ONTARIO REGULATION 391/97

CHILD SUPPORT GUIDELINES

Income

Pattern of income
17. (1) If the court is of the opinion that the determination of a parent’s or spouse’s annual income under section 16 would not be the fairest determination of that income, the court may have regard to the parent’s or spouse’s income over the last three years and determine an amount that is fair and reasonable in light of any pattern of income, fluctuation in income or receipt of a non-recurring amount during those years. O. Reg. 446/01, s. 5.

Family Law Act - O. Reg. 391/97


Some of the most common types of non-recurring income that courts deal with are:

1. RRSP Redemption. Even though RRSP redemptions are included in your income for tax purposes, a one-off RRSP redemption normally would not be considered part of your income for child support or spousal support purposes. However, if you had a pattern of cashing in a certain amount of RRSPs each year, the results might be different.

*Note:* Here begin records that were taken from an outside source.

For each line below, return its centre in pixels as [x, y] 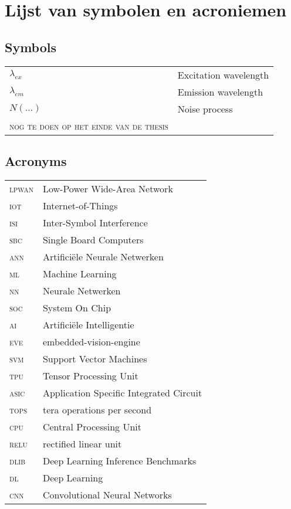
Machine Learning [79, 273]
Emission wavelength [220, 91]
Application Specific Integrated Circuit [122, 392]
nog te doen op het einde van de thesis [89, 125]
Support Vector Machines [95, 358]
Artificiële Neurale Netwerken [103, 256]
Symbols [31, 47]
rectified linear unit [82, 443]

2. Stock Options. The law about including stock options in income is less clear. If you exercise stock options on a regular basis, the chances are that they will be included in your income. However, if you exercise stock options only once, and this is not part of your normal pattern of income, there are leading cases that say this should be included in income and also that say this should not be included in income. If you have a significant amount of one-off income from stock options, get a good family law lawyer and be prepared to roll the dice.

3. Severance Packages. These are normally included in income for support purposes, even if you find a job right away and so have an unusually high income in the year the severance package was paid.

4. Personal Injury Awards. Generally, if the damages you receive in a personal injury award are for pain and suffering, this does not need to be included in your income for purposes of calculating support. If the damages you receive are for loss of income, these generally do get included in income for support purposes. If you’re negotiating an out of court settlement of your personal injury suit, you can guess how you want the settlement to read.

5. Capital Gains. The treatment of this type of income is all over the map, but generally one-off capital gains are considered income for purposes of calculating support. On the other hand, generally one-off capital losses are not used to reduce income for purposes of calculating support. The most usual case where capital gains will not be included in income is where the gains are immediately re-invested. For instance, if you sell a business, and re-invest the proceeds into a new business, then generally the capital gains from the sale of your business won’t be considered as part of your income for purposes of calculating child support and spousal support.